| 要旨トップ | 目次 | | 日本生態学会第72回全国大会 (2025年3月、札幌) 講演要旨 ESJ72 Abstract |
一般講演(ポスター発表) P2-087 (Poster presentation)
雑食性哺乳類における食性の種内変異の理解は、対象種の採食戦略や環境変化への適応能力を理解する上で重要である。しかし、中型食肉目動物においてどのような要因が食性の種内変異に影響を与えるのかについては十分に理解されていない。本研究では、タヌキを対象に、内的要因(性別・血縁度)と外的要因(季節・周辺環境の違い)が食性の集団内変異に与える影響を評価した。

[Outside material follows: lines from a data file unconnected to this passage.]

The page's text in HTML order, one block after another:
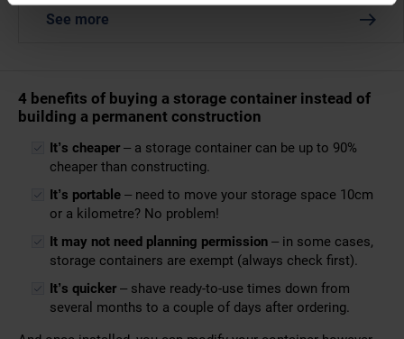
See more
4 benefits of buying a storage container instead of
building a permanent construction
It’s cheaper– a storage container can be up to 90%
cheaper than constructing.
It’s portable– need to move your storage space 10cm
or a kilometre? No problem!
It may not need planning permission– in some cases,
storage containers are exempt (always check first).
It’s quicker– shave ready-to-use times down from
several months to a couple of days after ordering.
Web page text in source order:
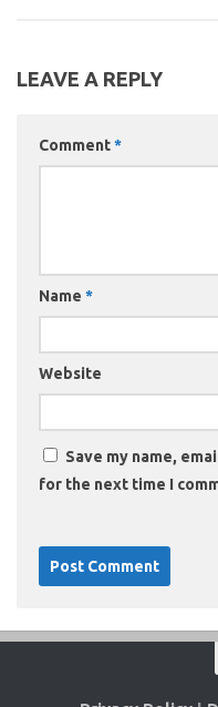
LEAVE A REPLY
Comment*
Name *
Website
Save my name,
for the next time I
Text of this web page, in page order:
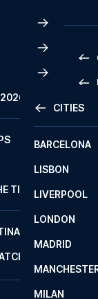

2022年の5月から11月にかけて、北海道奥尻島でタヌキの糞サンプル(n=271)を採取した。糞を洗浄し、残渣を用いてポイントフレーム法により占有率(%)を算出した。また、糞DNAを用いて排糞個体の雌雄判別および血縁度を推定し、GISを用いてサンプリング地点の周辺環境の違いを評価した。雌雄判別された265サンプルを用いてPARMANOVAにより食性の季節差(夏:n=137, 秋:n=128)および雌雄差(オス:n=148, メス:n=117)を評価した。また、個体識別された133サンプルを用いてMRM(multiple regression on distance matrices)により、血縁距離と周辺環境の非類似度が食性に与える影響を評価した。
糞分析の結果、タヌキは主に果実類と昆虫類を利用していた。PERMANOVAの結果、タヌキの食性は季節間で有意に異なるものの、雌雄間で有意な違いは認められなかった。また、MRMの結果、夏においては、周辺環境と血縁度による食性への有意な影響は認められなかったが、秋においては、周辺環境が食性に有意な影響を与えていることが示された。本研究の結果は、タヌキは個体の属性によらず、資源環境の変化に応じて採餌行動を柔軟に変化させていることを示す。これらのトロフィックポジションの柔軟性はタヌキの高い環境適応能力や生態系の安定に寄与しているかもしれない。